Rechtbank DEN HAAG
Meervoudige kamer jeugdstrafzaken
Parketnummer 09/818384-17
Datum uitspraak: 13 september 2018
(Verkort vonnis)
De rechtbank Den Haag, rechtdoende in jeugdstrafzaken, heeft op de grondslag van de tenlastelegging en naar aanleiding van het onderzoek ter terechtzitting het navolgende vonnis gewezen in de zaak van de officier van justitie tegen de verdachte:
[verdachte] ,
geboren te [geboorteplaats] op [geboortedatum] 2000,
wonende te: [adres 1] .
De terechtzitting.
Het onderzoek is gehouden ter terechtzitting met gesloten deuren van 30 augustus 2018.
De verdachte, bijgestaan door zijn raadsman mr. M. de Reus, advocaat te Rotterdam,
is verschenen en gehoord.
De officier van justitie mr. N. Achahbar heeft gevorderd dat de verdachte ter zake van het hem bij dagvaarding onder 2 primair ten laste gelegde wordt vrijgesproken en dat de verdachte ter zake van het hem bij dagvaarding onder 1, 2 subsidiair en 3 primair ten laste gelegde wordt veroordeeld tot jeugddetentie voor de duur van 100 dagen, met aftrek van de tijd in verzekering en voorlopige hechtenis doorgebracht, waarvan 61 dagen voorwaardelijk met een proeftijd van twee jaar, met de bijzondere voorwaarden zoals die door de Raad voor de Kinderbescherming (verder: de Raad) zijn geadviseerd en daarnaast tot een werkstraf van80 uren en de leerstraf Tools 4 U van 20 uren.
De tenlastelegging.
De verdachte wordt - kort gezegd - verweten dat hij zich op 13 juli 2017 te Den Haag schuldig heeft gemaakt aan wederrechtelijke vrijheidsberoving (feit 1), aan medeplegen van poging tot zware mishandeling, subsidiair medeplegen van mishandeling (feit 2) en aan diefstal in vereniging van een pinpas, subsidiair heling van deze pinpas (feit 3), dit alles gericht tegen Ivandro Lopes Pereira.

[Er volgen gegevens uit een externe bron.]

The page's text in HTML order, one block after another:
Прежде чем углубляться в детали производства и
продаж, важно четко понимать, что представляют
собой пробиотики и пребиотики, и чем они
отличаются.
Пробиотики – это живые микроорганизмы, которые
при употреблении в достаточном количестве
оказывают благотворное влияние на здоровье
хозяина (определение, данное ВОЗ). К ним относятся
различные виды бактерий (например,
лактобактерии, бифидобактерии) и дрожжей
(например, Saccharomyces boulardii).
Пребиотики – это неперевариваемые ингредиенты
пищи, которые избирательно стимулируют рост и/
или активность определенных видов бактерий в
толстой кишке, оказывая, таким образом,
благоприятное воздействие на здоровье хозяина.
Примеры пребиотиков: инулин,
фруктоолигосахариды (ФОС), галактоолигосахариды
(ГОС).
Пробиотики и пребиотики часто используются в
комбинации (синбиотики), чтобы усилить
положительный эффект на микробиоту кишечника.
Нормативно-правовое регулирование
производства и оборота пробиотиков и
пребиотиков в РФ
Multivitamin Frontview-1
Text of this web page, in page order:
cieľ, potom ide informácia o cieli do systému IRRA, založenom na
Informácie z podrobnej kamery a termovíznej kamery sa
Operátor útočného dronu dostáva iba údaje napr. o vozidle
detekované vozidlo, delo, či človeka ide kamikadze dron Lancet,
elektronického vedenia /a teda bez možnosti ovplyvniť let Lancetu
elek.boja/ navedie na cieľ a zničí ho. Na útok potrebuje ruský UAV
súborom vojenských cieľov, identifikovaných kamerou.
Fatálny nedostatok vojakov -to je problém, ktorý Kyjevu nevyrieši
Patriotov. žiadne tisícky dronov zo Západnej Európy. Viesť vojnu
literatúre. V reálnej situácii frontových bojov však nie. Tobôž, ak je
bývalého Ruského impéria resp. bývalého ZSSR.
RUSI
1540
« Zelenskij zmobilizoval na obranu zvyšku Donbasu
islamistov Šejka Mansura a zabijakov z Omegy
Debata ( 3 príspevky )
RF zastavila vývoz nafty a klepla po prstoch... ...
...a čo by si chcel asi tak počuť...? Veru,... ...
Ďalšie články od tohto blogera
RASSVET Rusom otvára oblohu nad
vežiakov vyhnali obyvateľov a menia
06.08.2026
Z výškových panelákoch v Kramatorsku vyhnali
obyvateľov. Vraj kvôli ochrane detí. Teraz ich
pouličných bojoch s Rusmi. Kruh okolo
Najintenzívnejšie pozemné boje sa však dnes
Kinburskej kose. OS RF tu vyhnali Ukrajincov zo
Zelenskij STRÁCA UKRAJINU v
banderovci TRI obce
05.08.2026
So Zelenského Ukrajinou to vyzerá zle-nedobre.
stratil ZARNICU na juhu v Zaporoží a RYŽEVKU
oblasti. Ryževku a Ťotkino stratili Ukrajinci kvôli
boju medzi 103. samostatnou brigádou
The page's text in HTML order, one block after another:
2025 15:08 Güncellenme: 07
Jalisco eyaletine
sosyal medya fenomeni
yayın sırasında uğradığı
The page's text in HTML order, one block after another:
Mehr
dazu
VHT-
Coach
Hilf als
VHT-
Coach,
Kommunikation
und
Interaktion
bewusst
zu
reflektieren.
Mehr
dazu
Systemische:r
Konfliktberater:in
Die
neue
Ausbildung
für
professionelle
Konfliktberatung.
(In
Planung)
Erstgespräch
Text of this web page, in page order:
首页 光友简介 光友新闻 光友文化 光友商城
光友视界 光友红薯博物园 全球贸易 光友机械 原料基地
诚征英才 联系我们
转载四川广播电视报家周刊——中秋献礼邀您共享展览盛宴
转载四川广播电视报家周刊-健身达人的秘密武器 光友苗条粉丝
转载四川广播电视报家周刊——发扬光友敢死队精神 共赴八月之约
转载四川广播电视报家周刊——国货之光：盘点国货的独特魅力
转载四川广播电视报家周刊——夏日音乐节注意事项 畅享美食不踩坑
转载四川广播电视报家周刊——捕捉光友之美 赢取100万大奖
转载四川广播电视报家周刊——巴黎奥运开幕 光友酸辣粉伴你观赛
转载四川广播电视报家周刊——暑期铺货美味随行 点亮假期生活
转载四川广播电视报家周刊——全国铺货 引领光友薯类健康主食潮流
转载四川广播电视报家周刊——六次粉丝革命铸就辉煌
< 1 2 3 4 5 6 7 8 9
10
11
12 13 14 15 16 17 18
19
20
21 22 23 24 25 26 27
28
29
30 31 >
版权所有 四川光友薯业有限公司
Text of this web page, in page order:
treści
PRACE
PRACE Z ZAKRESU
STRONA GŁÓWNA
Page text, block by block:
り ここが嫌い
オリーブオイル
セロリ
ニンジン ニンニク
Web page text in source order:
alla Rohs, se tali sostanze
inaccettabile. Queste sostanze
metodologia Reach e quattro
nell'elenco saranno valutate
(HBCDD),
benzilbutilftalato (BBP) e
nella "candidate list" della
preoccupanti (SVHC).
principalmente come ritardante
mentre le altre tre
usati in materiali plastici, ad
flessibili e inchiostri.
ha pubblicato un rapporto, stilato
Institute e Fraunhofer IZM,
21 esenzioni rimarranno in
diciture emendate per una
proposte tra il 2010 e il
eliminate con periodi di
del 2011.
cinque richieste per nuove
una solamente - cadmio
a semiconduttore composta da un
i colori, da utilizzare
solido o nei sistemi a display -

De volledige tekst van de gewijzigde tenlastelegging is opgenomen in bijlage I van dit vonnis en maakt daarvan deel uit.
Vrijspraak.
De rechtbank acht op grond van het onderzoek ter terechtzitting niet wettig en overtuigend bewezen hetgeen aan de verdachte bij gewijzigde dagvaarding onder 1, 2 primair en 3 primair is ten laste gelegd, zodat verdachte daarvan dient te worden vrijgesproken.
Nadere overwegingen.
De rechtbank overweegt ten aanzien van feit 1 dat er onvoldoende wettig bewijs uit het dossier naar voren komt om tot een bewezenverklaring van de wederrechtelijke vrijheidsberoving te kunnen komen.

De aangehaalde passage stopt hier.